Associated recipe: Traditional Deviled Eggs
Turmeric Powder (Photo: Sanjay Acharya via Wikimedia Commons) |
Turmeric, a component
of curry, offers an earthy, peppery flavor while providing anti-inflammatory,
antimicrobial, antifungal, and cancer-fighting properties. Turmeric’s active
ingredient (curcumin) has neuro-protective and anti-aging effects on the brain
and may be helpful in stroke prevention. Curcumin is also linked with inhibited
tumor growth and improved cardiovascular health. Touted by some as the “yellow
miracle spice,” turmeric contains calcium, iron, manganese, phosphorus,
potassium, zinc, and vitamins C and B1, B2, and B3.

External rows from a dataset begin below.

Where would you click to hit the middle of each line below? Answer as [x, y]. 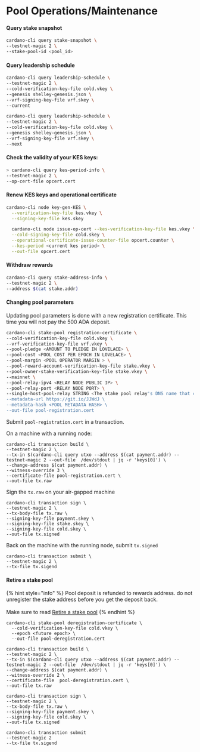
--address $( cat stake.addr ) [42, 289]
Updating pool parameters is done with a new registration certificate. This [96, 315]
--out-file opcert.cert [41, 251]
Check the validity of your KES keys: [52, 158]
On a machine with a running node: [49, 433]
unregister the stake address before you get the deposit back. [82, 600]
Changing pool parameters [40, 302]
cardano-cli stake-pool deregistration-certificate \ [74, 623]
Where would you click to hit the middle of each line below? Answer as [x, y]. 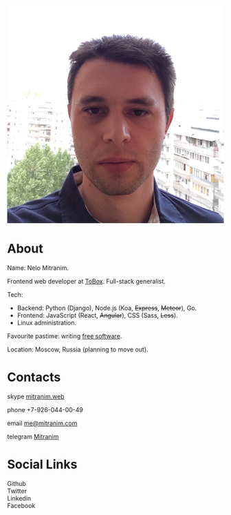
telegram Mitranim [33, 436]
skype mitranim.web [36, 396]
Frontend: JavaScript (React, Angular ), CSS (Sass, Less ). [97, 315]
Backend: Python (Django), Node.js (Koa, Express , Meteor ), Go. [107, 308]
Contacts [34, 377]
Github [16, 483]
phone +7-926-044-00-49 [45, 409]
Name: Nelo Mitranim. [38, 268]
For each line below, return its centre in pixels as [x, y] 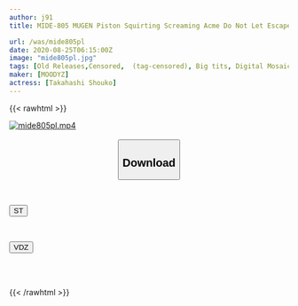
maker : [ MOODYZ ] [39, 75]
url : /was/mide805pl [47, 42]
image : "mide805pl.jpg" [53, 59]
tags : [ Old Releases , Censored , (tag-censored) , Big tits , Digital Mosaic [150, 67]
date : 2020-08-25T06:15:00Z [61, 50]
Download [149, 163]
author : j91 [31, 17]
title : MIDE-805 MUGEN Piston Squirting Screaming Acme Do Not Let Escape [150, 26]
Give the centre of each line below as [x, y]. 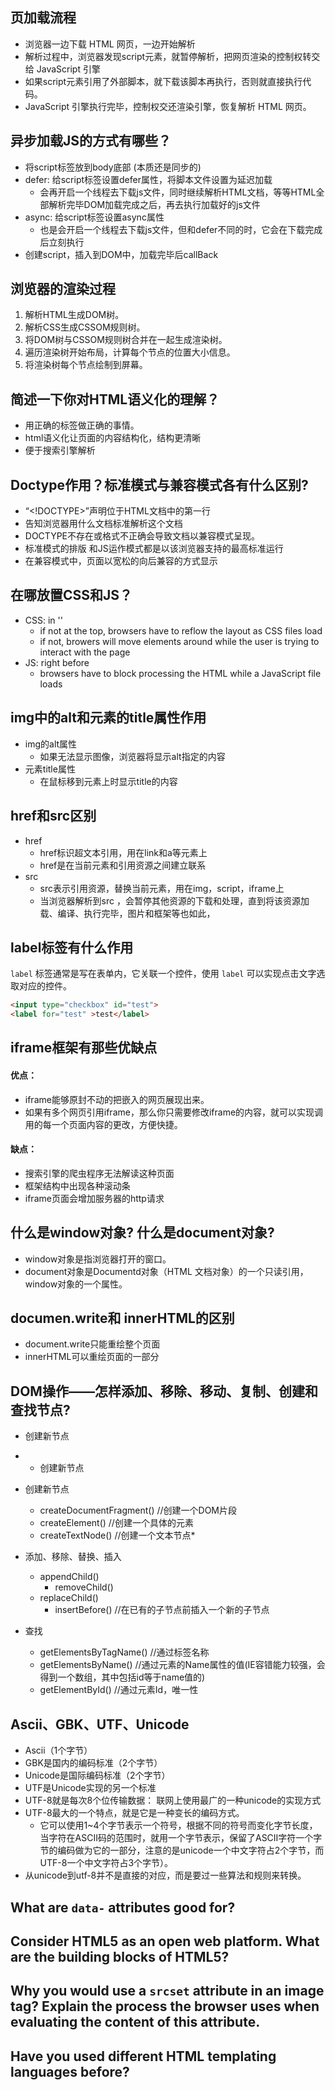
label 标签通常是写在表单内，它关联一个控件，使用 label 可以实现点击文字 [163, 974]
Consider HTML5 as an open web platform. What [165, 1941]
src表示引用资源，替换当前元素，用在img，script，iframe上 [162, 888]
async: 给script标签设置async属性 [94, 217]
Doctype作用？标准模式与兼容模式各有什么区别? [159, 484]
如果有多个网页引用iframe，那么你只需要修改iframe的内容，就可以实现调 [174, 1112]
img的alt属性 [51, 744]
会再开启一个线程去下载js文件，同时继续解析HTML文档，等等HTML [178, 192]
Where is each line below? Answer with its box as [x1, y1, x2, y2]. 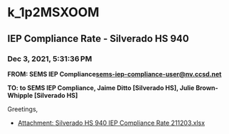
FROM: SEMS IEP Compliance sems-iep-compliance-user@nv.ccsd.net [7, 69, 222, 78]
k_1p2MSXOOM [7, 4, 100, 21]
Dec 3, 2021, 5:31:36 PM [7, 54, 92, 64]
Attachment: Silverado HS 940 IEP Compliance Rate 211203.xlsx [17, 118, 205, 127]
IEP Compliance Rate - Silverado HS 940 [7, 33, 190, 45]
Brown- [195, 83, 218, 92]
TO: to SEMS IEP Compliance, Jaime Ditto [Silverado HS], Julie [7, 83, 195, 92]
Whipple [7, 91, 33, 99]
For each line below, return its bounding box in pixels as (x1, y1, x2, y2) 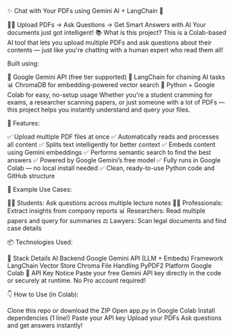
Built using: (7, 59, 40, 68)
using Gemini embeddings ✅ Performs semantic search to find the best (7, 148, 211, 156)
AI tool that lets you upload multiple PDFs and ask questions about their (7, 38, 212, 47)
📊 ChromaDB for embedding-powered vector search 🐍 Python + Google (7, 81, 216, 89)
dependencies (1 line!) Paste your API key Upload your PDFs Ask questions (7, 314, 222, 322)
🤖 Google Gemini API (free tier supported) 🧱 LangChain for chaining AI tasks (7, 73, 225, 81)
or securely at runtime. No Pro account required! (7, 276, 146, 284)
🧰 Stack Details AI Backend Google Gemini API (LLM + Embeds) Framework (7, 254, 224, 262)
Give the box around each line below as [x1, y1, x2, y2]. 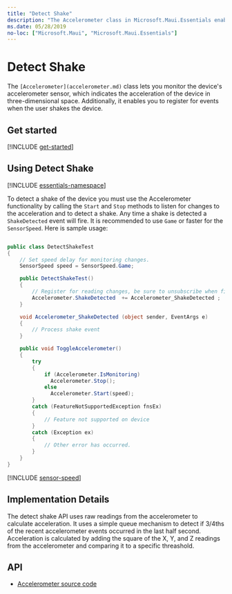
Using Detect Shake [7, 163, 95, 174]
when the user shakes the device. [7, 105, 104, 113]
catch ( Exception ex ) [32, 429, 95, 436]
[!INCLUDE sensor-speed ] [7, 474, 81, 482]
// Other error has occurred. [43, 442, 131, 449]
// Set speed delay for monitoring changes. [19, 256, 150, 263]
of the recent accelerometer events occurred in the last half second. [7, 527, 202, 535]
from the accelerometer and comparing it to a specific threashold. [7, 541, 195, 550]
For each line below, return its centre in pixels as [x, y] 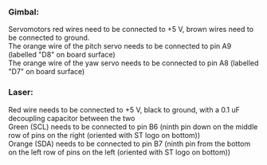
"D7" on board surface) [47, 72]
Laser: [21, 92]
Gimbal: [24, 12]
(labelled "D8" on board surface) [62, 55]
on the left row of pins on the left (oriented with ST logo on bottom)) [120, 152]
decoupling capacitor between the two [72, 118]
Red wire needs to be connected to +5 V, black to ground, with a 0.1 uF [124, 109]
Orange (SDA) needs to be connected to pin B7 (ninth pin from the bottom [130, 143]
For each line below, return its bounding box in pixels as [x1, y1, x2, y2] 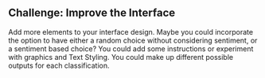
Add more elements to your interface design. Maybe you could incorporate [8, 27, 253, 36]
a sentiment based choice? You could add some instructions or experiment [8, 43, 254, 54]
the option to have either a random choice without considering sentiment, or [8, 35, 258, 45]
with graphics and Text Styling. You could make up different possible [8, 52, 233, 61]
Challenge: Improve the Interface [8, 6, 176, 20]
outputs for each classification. [8, 61, 110, 70]
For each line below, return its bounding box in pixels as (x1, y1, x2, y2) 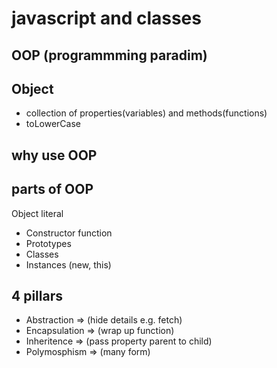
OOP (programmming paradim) (11, 47, 208, 64)
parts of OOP (11, 181, 94, 198)
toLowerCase (25, 118, 81, 130)
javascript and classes (11, 7, 202, 30)
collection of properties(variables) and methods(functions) (25, 107, 268, 119)
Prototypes (25, 237, 72, 249)
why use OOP (11, 147, 98, 164)
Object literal (11, 207, 64, 219)

All of these nutrients contribute to turmeric’s beneficial effects on arthritis,
cholesterol profiles, and lowered risk of prostate and colon cancers.
Tips:
Rub turmeric onto chicken or fish, coat roasted nuts with it, or mix it with
yogurt, garlic, and ginger to make a sauce or dip.
Note: Long-term
consumption of turmeric may lead to stomach distress.
Associated recipe:
Mangalore Fried Shrimp and Red Beans with Coconut Rice & Sweet Potato Bisque
For a full archive of my nutrition articles for OKRA Magazine, click here.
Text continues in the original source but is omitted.